C'est pourquoi notre invitée du jour, la soliste Yanlis Abreu, le porte dans son âme comme un feu sacré, dans son cœur comme un battement qui crée des mesures éternelles, et même si les rideaux tombent et que les chaussons se reposent, son esprit continue de danser, car le véritable ballet ne s'abandonne pas : il s'incarne, il se respire, il se vit... pour toute une éternité !

Foto : Cortesia à CiberCuba

Neuf ans au Ballet national de Cuba et avec son Giselle comme étendard, la capitale nous rapproche de sa vie actuelle.

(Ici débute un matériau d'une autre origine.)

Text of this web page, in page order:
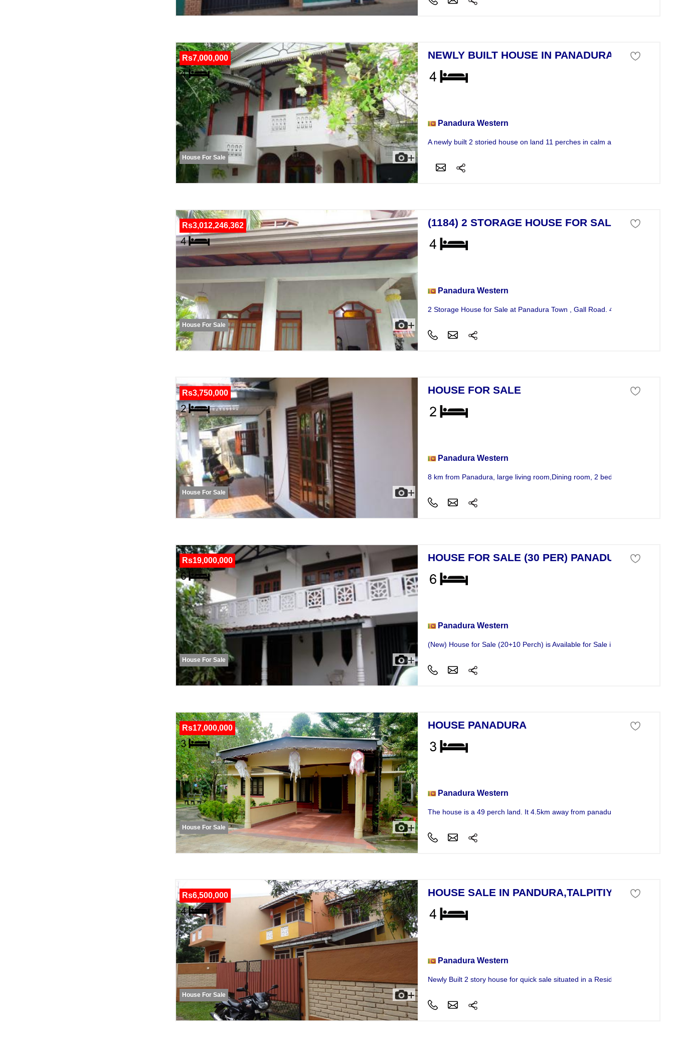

Je vis en Floride avec mon partenaire, un enfant de deux ans qui me rend folle, et mes parents. Je suis arrivée il y a neuf ans ; j'avais un visa et je suis venue après être revenue de Cuba d'une tournée précisément à travers plusieurs villes américaines, y compris Washington.

Je travaille dans des institutions financières aux États-Unis, spécifiquement dans le secteur bancaire, mais je n'abandonne pas le ballet ; je suis professeure pour des jeunes filles et pour moi, c'est un immense plaisir de les voir grandir dans cet art de la danse que j'aime tant.

En ce moment, vas-tu voir du ballet ? Le spectacle te manque-t-il beaucoup ?

Chaque fois que j'en ai l'occasion, je vais voir des représentations de ballet et, en plus de mon travail dans le monde financier, -comme je te l'ai déjà dit- j'enseigne à des filles qui se préparent à entrer dans des écoles d'art. J'ai plusieurs groupes avec lesquels je travaille et je crée des chorégraphies.

Voir le ballet, qu'il soit professionnel ou celui de l'école, m'émeut toujours autant. J'adore voir le résultat de mon travail, voir mes élèves grandir professionnellement. J'éprouve une passion similaire lorsque je vais voir de bons ballets avec les compagnies New York City Ballet et American Ballet Theater, et je me remémore mes moments en tant que danseuse.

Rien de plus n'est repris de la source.